В числе таких дел было и отражение нападений англичан на побережье. Одно из немногих приятных воспоминаний об этих эпизодах связано со старинной любовной повестью, в которой рассказывается, как некая испанская дама была столь великодушна, что, простив англичанам их прегрешения, стала являться привидением в английском помещичьем доме. История Зеленой Дамы из Торп-Холла приведена в Книге дней Чеймберса и начинается многообещающе:

«Поблизости от опрятного старинного городка Лаут, что в Линкольншире, лежащего у подножия знаменитых Известковых холмов и примечательного тем, что в нем находится одна из самых красивых приходских церквей в королевстве, возвышается Торп-Холл, старый особняк, удобно расположенный среди очаровательных пейзажей, с которым связана стародавняя, но сравнительно малоизвестная легенда...»
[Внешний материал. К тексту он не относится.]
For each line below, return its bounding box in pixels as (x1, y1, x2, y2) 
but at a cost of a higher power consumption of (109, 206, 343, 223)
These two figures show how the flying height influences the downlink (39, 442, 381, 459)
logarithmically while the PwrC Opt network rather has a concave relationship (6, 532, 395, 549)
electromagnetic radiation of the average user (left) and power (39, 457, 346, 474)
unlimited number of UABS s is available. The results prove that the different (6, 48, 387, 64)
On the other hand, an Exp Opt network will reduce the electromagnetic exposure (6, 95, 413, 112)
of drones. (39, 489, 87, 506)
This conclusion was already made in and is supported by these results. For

По-видимому, сэр Джон Болл из Торп-Холла, живший во времена правления Елизаветы{85} и Якова{86}, прославился храбростью, которую он проявил в армии, и особенно своими подвигами в «памятной экспедиции на Кадис в 1595 году, за которую королева Бесс дала ему по возвращении рыцарское звание». Предание уверяет нас, что из числа пленников, взятых в Кадисе{87}, на долю сэра Джона Болла пришлась дама исключительной красоты, принадлежавшая к знатному роду и очень богатая. С этой дамой благородный рыцарь обращался с теми заботой и нежностью, на которые имеет право ее пол, стремясь смягчить и облегчить тяжкие часы ее пленения. (В чем заключалось это облегчение, автор не уточняет.) Такая благородная забота, естественно, вызвала у дамы чувство благодарности, которое в конце концов переросло в любовь. В результате пленница бросила к ногам воина все свое богатство и себя самое, и такой пылкой была страсть этой дамы, что после освобождения она упросила сэра Джона разрешить ей сопровождать его в Англию, переодевшись пажом... Но храброго рыцаря дома ждала жена, и ни чары прекрасной испанки, ни могущественная сила ее золота не смогли одержать над ним верх. И, как подобает истинному рыцарю, он вернулся туда, куда звали его долг и честь, а безутешная прекрасная дама возвратилась в монастырь, где и провела остаток дней своих в скорби и уединении.